#### Requirement:
Only text belongs in your copy of the listing below; reproduce it exactly and leave out the pictures.
————
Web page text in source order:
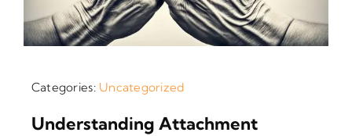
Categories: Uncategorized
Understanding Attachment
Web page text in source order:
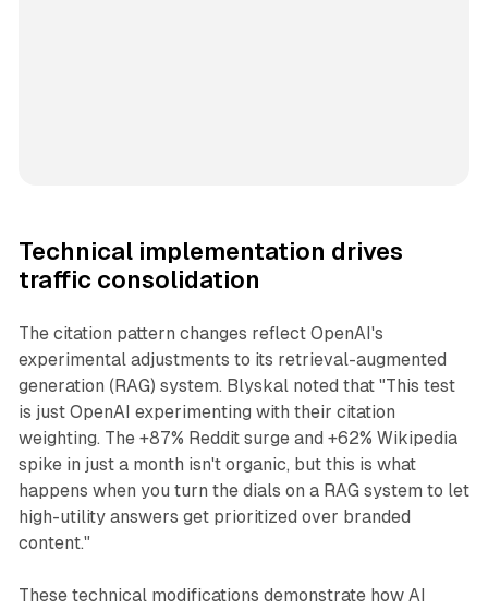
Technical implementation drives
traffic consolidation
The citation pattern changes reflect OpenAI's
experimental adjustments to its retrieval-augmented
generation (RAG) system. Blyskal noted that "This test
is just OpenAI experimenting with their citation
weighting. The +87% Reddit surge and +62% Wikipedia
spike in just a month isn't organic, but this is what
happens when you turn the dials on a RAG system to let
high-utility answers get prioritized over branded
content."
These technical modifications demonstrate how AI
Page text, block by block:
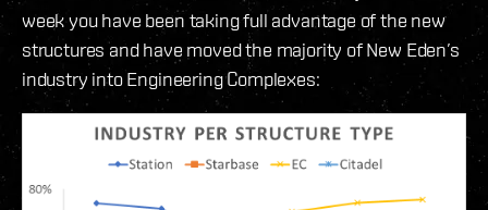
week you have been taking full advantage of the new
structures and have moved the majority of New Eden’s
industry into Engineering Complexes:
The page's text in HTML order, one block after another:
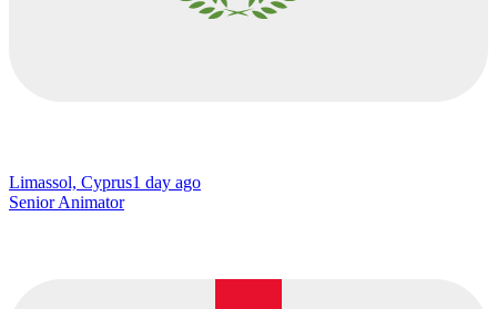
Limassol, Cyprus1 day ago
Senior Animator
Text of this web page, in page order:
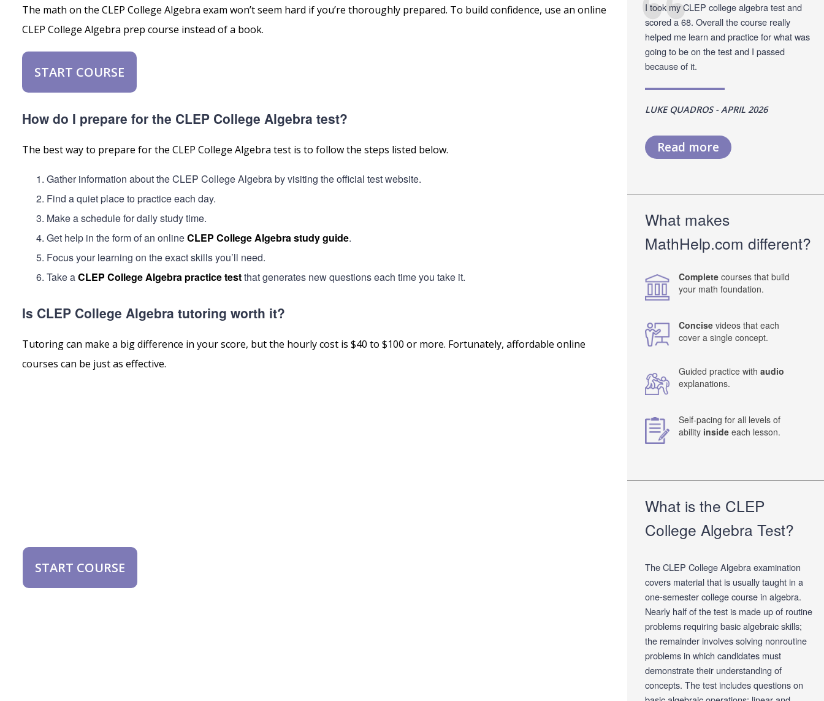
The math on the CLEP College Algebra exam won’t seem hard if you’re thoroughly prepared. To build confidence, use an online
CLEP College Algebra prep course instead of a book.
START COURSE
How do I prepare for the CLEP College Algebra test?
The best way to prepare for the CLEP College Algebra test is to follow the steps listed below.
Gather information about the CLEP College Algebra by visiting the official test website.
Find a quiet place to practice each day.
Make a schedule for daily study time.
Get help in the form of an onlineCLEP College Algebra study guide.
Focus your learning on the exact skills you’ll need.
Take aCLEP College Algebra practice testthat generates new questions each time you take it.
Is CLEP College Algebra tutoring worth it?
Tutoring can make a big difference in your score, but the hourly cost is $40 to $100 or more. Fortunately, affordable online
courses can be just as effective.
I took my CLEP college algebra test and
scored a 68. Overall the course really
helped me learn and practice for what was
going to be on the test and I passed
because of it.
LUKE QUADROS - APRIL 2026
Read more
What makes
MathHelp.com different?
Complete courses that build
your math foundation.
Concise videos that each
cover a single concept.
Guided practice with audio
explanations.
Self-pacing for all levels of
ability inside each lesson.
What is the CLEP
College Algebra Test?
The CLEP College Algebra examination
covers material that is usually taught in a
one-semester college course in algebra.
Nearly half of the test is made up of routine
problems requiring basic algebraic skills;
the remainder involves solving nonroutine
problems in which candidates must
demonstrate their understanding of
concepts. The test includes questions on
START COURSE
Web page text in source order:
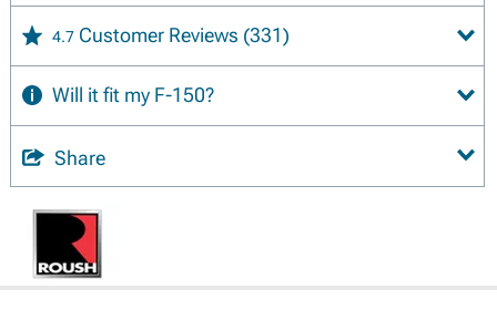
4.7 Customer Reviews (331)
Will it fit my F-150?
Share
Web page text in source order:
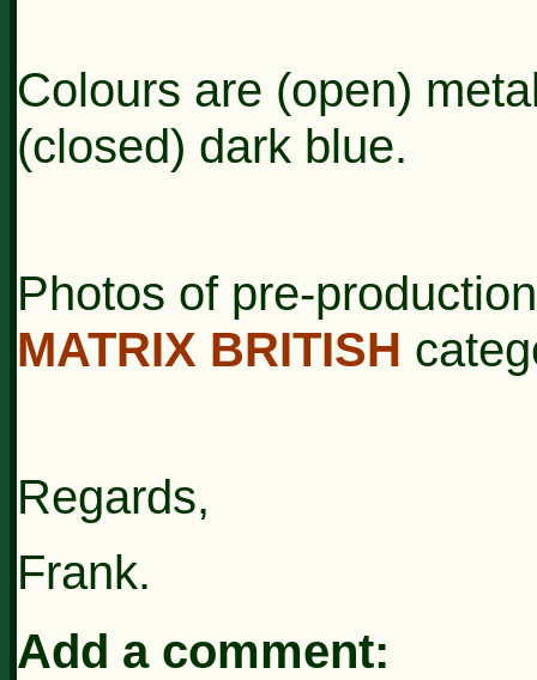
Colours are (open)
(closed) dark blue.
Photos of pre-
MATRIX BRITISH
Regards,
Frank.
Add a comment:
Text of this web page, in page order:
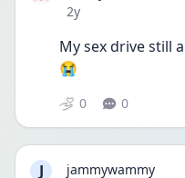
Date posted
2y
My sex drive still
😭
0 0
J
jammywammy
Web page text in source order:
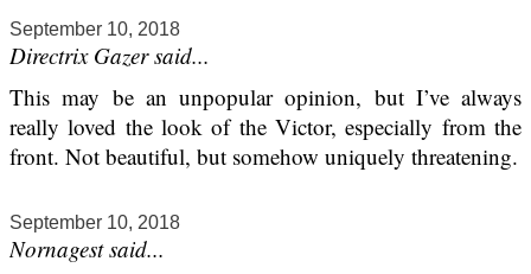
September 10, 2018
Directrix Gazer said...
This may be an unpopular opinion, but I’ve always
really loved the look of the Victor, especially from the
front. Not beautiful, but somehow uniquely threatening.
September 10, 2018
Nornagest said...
————
#### Problem solution:
Web page text in source order:
Categories: Uncategorized
Understanding Attachment
Web page text in source order:
Technical implementation drives
traffic consolidation
The citation pattern changes reflect OpenAI's
experimental adjustments to its retrieval-augmented
generation (RAG) system. Blyskal noted that "This test
is just OpenAI experimenting with their citation
weighting. The +87% Reddit surge and +62% Wikipedia
spike in just a month isn't organic, but this is what
happens when you turn the dials on a RAG system to let
high-utility answers get prioritized over branded
content."
These technical modifications demonstrate how AI
Page text, block by block:
week you have been taking full advantage of the new
structures and have moved the majority of New Eden’s
industry into Engineering Complexes:
The page's text in HTML order, one block after another:
Limassol, Cyprus1 day ago
Senior Animator
Text of this web page, in page order:
The math on the CLEP College Algebra exam won’t seem hard if you’re thoroughly prepared. To build confidence, use an online
CLEP College Algebra prep course instead of a book.
START COURSE
How do I prepare for the CLEP College Algebra test?
The best way to prepare for the CLEP College Algebra test is to follow the steps listed below.
Gather information about the CLEP College Algebra by visiting the official test website.
Find a quiet place to practice each day.
Make a schedule for daily study time.
Get help in the form of an onlineCLEP College Algebra study guide.
Focus your learning on the exact skills you’ll need.
Take aCLEP College Algebra practice testthat generates new questions each time you take it.
Is CLEP College Algebra tutoring worth it?
Tutoring can make a big difference in your score, but the hourly cost is $40 to $100 or more. Fortunately, affordable online
courses can be just as effective.
I took my CLEP college algebra test and
scored a 68. Overall the course really
helped me learn and practice for what was
going to be on the test and I passed
because of it.
LUKE QUADROS - APRIL 2026
Read more
What makes
MathHelp.com different?
Complete courses that build
your math foundation.
Concise videos that each
cover a single concept.
Guided practice with audio
explanations.
Self-pacing for all levels of
ability inside each lesson.
What is the CLEP
College Algebra Test?
The CLEP College Algebra examination
covers material that is usually taught in a
one-semester college course in algebra.
Nearly half of the test is made up of routine
problems requiring basic algebraic skills;
the remainder involves solving nonroutine
problems in which candidates must
demonstrate their understanding of
concepts. The test includes questions on
START COURSE
Web page text in source order:
4.7 Customer Reviews (331)
Will it fit my F-150?
Share
Web page text in source order:
Colours are (open)
(closed) dark blue.
Photos of pre-
MATRIX BRITISH
Regards,
Frank.
Add a comment:
Text of this web page, in page order:
Date posted
2y
My sex drive still
😭
0 0
J
jammywammy
Web page text in source order:
September 10, 2018
Directrix Gazer said...
This may be an unpopular opinion, but I’ve always
really loved the look of the Victor, especially from the
front. Not beautiful, but somehow uniquely threatening.
September 10, 2018
Nornagest said...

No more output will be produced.